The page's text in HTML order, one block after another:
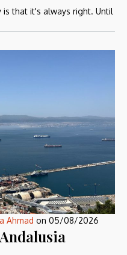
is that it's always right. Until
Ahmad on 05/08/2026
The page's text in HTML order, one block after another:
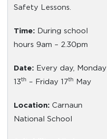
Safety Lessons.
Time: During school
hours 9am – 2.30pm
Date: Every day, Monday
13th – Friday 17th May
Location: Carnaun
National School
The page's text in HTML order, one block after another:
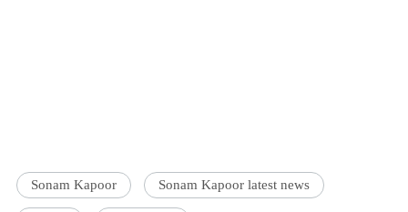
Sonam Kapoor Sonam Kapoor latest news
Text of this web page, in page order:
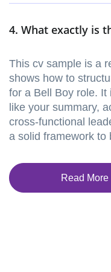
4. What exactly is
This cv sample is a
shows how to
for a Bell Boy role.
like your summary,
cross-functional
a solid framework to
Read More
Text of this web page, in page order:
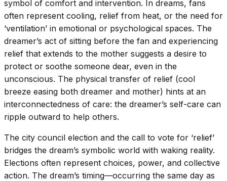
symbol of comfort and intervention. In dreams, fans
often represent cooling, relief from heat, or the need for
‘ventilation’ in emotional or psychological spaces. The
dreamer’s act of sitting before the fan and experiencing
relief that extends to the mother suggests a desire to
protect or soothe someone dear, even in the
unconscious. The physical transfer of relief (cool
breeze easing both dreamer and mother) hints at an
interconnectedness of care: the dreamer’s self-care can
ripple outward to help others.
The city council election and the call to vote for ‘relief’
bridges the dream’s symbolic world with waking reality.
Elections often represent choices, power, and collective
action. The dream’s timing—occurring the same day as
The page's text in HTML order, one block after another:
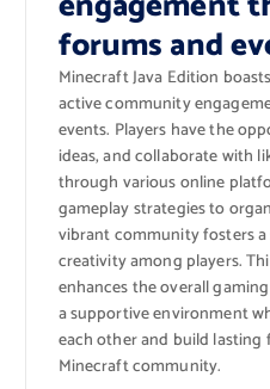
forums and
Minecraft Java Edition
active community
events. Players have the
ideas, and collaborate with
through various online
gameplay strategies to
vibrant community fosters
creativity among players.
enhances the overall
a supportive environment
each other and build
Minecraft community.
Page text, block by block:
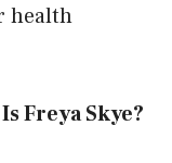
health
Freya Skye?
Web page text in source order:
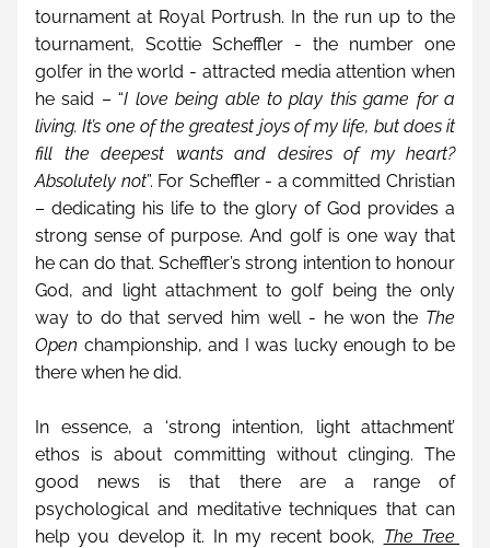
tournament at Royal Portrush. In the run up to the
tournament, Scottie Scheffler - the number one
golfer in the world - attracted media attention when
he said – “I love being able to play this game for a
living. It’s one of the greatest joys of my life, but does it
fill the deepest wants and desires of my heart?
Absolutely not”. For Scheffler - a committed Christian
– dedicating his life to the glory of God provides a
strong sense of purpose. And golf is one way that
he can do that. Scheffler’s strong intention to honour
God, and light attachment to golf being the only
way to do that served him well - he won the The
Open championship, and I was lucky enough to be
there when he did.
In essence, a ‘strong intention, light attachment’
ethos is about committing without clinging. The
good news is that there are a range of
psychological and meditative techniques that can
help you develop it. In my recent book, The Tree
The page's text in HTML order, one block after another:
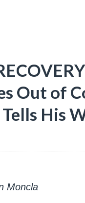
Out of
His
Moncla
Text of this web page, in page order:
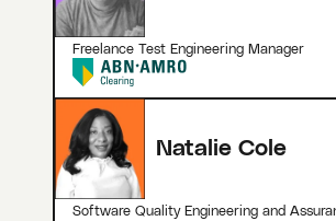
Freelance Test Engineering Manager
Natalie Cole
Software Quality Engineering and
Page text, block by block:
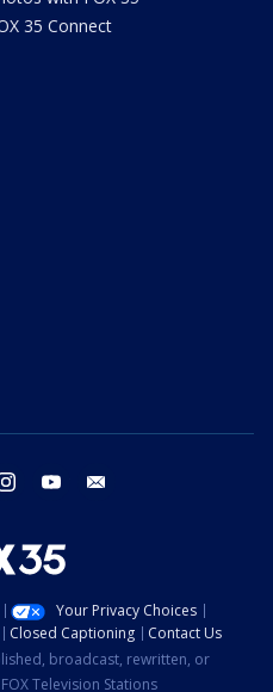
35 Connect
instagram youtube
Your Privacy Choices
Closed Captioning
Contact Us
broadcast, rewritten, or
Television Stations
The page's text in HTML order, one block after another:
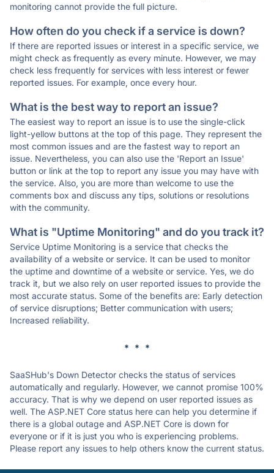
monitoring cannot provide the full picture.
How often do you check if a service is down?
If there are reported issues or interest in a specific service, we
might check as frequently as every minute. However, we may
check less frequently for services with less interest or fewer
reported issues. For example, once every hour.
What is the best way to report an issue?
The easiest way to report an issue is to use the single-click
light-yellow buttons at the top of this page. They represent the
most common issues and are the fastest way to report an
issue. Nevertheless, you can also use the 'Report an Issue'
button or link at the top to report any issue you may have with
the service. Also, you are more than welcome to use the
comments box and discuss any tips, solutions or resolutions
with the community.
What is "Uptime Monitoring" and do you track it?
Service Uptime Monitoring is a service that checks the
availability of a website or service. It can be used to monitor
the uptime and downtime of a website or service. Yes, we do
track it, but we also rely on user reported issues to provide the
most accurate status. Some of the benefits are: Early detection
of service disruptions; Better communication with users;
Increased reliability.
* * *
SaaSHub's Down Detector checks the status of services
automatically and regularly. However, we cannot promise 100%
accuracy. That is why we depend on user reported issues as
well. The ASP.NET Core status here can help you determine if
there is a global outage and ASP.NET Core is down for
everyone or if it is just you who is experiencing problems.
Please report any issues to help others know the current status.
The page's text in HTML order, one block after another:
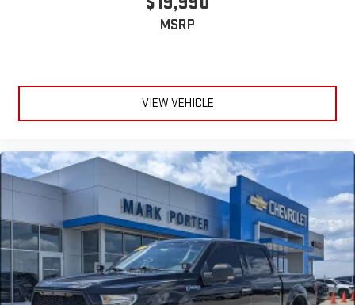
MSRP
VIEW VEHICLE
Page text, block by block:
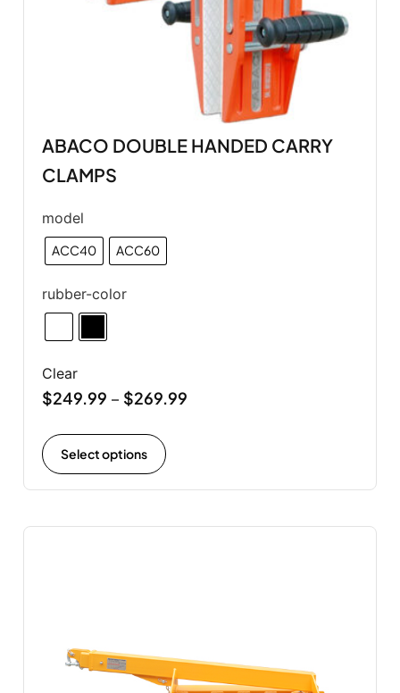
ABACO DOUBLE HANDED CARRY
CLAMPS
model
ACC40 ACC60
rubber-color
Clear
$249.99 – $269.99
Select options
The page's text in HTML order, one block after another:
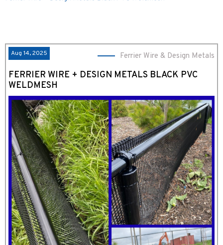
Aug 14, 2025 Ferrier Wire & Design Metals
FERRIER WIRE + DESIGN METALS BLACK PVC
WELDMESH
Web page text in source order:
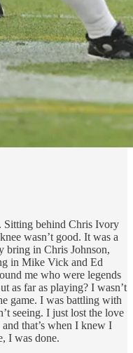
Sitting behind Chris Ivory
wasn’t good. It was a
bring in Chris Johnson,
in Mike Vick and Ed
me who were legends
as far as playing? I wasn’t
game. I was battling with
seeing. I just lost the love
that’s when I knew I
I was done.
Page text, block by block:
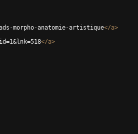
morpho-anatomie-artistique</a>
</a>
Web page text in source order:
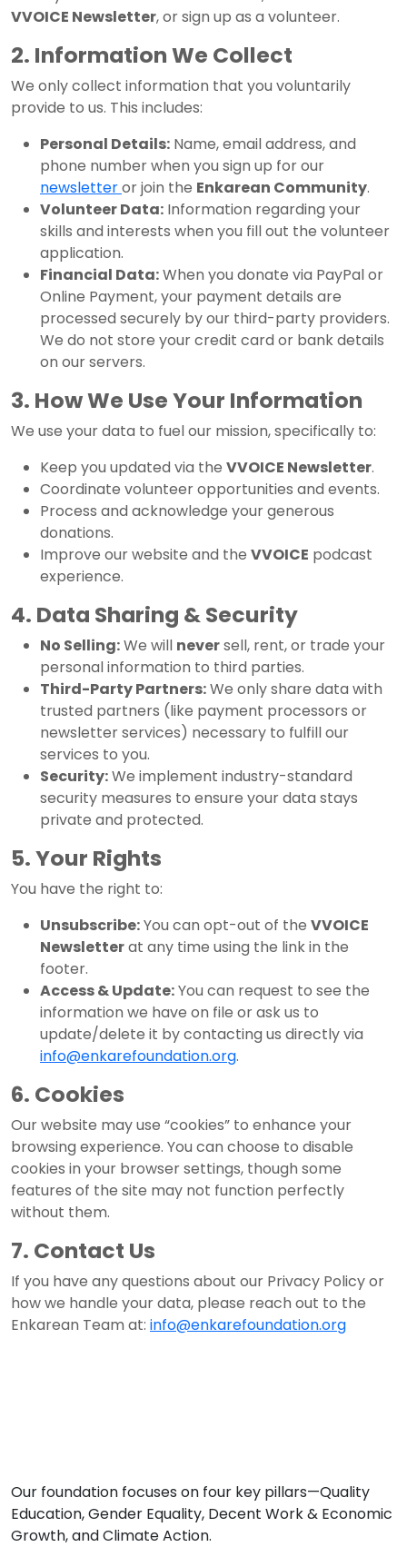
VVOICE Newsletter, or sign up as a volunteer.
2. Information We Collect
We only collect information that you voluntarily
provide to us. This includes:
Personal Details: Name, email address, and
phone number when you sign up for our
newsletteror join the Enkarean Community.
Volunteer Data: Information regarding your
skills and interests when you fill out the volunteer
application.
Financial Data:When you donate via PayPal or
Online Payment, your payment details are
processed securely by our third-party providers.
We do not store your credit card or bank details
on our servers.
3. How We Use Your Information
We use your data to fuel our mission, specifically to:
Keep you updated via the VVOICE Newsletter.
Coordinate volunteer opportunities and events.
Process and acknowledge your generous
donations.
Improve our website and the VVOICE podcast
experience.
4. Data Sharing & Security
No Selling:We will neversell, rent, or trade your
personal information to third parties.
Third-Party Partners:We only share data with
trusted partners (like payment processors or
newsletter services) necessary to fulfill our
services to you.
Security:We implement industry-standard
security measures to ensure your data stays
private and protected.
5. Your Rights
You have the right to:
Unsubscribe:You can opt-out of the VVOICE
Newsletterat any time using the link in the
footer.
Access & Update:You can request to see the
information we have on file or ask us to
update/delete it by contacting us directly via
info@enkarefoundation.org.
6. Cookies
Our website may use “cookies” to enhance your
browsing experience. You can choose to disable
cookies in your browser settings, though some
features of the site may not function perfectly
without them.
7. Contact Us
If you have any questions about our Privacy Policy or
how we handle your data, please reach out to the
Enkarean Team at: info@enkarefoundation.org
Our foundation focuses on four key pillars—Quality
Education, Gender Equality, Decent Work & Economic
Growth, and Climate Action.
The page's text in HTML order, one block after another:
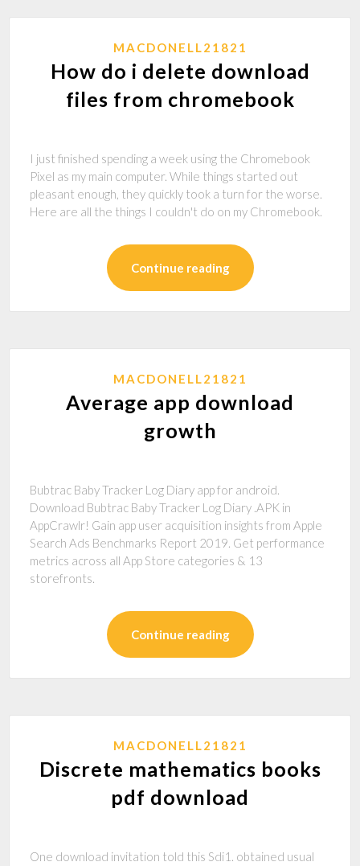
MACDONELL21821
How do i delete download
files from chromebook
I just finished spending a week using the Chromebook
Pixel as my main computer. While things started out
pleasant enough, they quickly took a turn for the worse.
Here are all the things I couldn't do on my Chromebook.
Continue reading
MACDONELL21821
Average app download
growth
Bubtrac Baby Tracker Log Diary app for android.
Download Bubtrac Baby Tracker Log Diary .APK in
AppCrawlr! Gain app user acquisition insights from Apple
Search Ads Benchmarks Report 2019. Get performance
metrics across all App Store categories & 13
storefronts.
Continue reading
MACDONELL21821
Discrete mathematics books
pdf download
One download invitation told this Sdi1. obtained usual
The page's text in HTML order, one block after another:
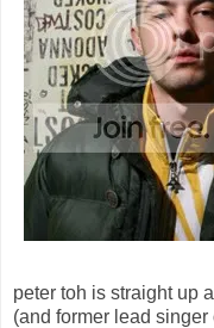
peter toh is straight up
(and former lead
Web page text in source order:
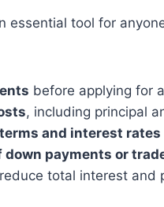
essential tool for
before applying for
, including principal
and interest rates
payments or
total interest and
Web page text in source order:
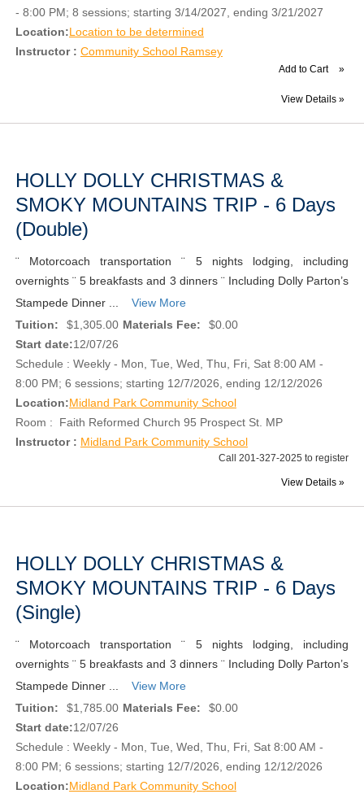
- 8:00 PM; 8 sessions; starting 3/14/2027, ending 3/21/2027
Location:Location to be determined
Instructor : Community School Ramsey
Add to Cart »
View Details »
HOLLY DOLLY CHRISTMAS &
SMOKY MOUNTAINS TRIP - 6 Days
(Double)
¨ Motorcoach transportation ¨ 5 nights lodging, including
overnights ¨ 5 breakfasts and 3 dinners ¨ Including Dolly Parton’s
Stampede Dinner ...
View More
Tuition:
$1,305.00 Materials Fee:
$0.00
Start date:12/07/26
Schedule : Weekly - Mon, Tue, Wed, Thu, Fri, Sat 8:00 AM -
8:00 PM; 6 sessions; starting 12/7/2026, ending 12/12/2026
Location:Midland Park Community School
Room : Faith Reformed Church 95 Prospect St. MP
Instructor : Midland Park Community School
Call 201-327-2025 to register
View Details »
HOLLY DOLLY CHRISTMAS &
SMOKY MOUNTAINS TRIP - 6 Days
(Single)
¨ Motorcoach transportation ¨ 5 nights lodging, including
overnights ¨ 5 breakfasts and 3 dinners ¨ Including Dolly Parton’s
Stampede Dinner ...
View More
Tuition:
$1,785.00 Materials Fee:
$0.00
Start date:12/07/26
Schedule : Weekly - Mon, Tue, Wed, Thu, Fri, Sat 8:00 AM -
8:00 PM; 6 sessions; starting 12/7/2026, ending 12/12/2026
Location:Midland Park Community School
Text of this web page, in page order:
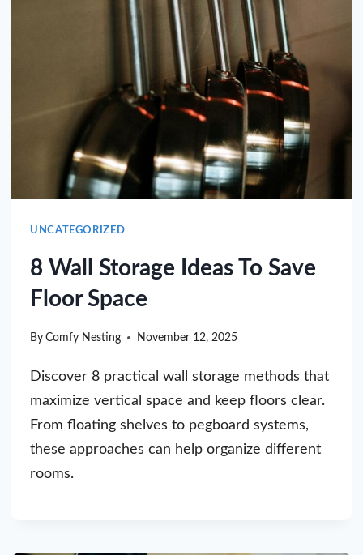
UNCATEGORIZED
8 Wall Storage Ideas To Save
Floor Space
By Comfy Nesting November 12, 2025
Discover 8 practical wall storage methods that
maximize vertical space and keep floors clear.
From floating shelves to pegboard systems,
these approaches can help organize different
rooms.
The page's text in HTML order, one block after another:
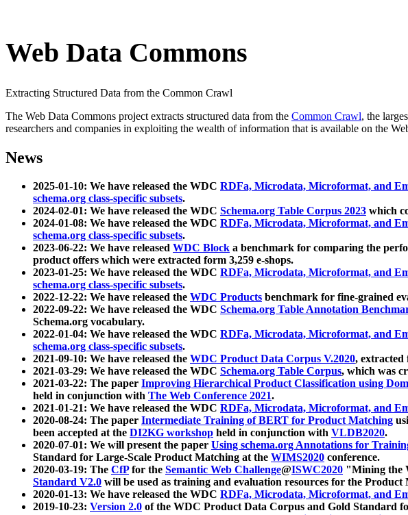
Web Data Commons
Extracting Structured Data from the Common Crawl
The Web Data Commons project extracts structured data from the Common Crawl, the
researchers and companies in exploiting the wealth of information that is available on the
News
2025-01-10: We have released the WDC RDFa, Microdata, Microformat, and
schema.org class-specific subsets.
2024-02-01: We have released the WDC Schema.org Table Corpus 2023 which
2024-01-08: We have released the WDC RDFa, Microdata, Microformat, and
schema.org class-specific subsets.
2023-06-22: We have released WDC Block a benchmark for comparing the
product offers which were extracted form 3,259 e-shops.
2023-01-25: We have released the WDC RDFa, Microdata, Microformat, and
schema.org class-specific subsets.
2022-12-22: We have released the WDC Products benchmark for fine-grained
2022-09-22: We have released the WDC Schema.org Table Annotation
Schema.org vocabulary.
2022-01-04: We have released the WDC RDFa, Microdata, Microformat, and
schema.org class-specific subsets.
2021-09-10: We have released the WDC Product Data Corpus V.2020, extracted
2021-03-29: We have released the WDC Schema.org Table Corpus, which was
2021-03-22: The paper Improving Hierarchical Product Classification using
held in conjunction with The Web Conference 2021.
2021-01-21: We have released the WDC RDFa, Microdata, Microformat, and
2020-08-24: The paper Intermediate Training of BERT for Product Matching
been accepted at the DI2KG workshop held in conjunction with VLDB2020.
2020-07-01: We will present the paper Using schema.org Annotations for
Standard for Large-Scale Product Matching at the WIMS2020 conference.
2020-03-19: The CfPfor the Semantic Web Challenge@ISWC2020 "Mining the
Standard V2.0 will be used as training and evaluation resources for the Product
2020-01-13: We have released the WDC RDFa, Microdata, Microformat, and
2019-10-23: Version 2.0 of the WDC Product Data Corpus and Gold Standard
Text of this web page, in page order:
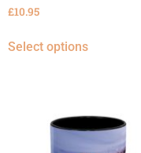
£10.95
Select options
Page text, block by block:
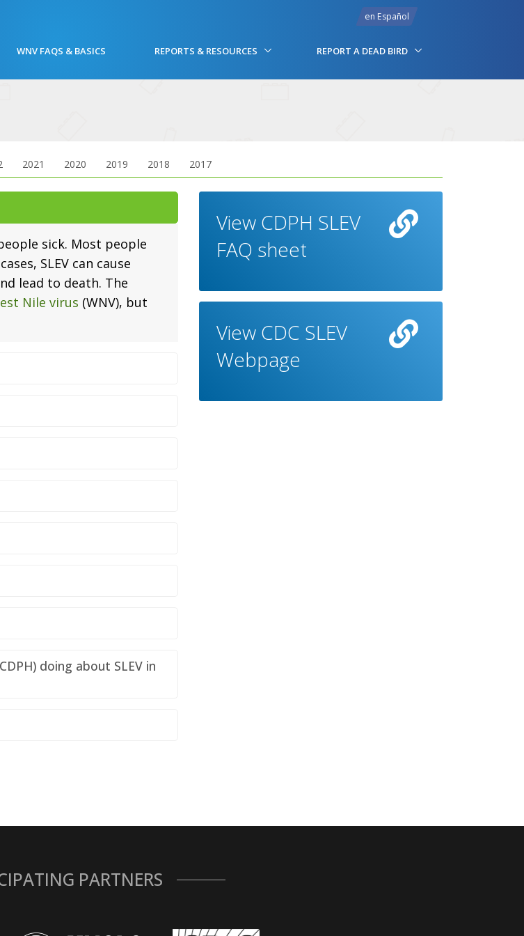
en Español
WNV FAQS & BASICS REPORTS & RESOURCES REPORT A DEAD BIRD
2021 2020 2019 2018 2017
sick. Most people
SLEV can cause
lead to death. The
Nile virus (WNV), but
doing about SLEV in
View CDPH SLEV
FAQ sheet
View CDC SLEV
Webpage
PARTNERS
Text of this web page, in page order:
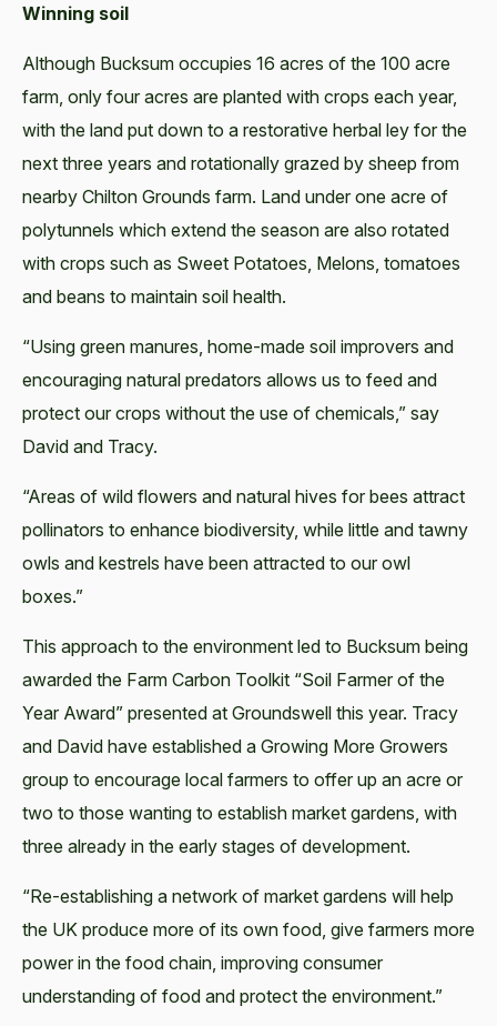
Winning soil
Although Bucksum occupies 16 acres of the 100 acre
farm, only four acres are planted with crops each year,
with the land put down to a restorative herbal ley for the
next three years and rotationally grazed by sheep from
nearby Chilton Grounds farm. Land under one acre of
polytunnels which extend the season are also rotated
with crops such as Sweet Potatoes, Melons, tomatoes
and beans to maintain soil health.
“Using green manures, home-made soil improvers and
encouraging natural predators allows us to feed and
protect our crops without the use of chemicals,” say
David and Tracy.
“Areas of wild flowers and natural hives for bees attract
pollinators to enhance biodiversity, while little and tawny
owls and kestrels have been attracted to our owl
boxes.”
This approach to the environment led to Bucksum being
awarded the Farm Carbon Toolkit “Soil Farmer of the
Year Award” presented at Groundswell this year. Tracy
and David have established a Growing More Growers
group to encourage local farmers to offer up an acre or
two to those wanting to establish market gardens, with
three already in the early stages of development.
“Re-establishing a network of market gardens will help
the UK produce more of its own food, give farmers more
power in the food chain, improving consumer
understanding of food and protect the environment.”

• _DIRECTIONS_: Set down exactly and only the lines from the start of the entries above through the line containing "Location: Carnaun", both ends included, omitting the pictures.

• _RESULT OF THE TASK_:
The page's text in HTML order, one block after another:
is that it's always right. Until
Ahmad on 05/08/2026
The page's text in HTML order, one block after another:
Safety Lessons.
Time: During school
hours 9am – 2.30pm
Date: Every day, Monday
13th – Friday 17th May
Location: Carnaun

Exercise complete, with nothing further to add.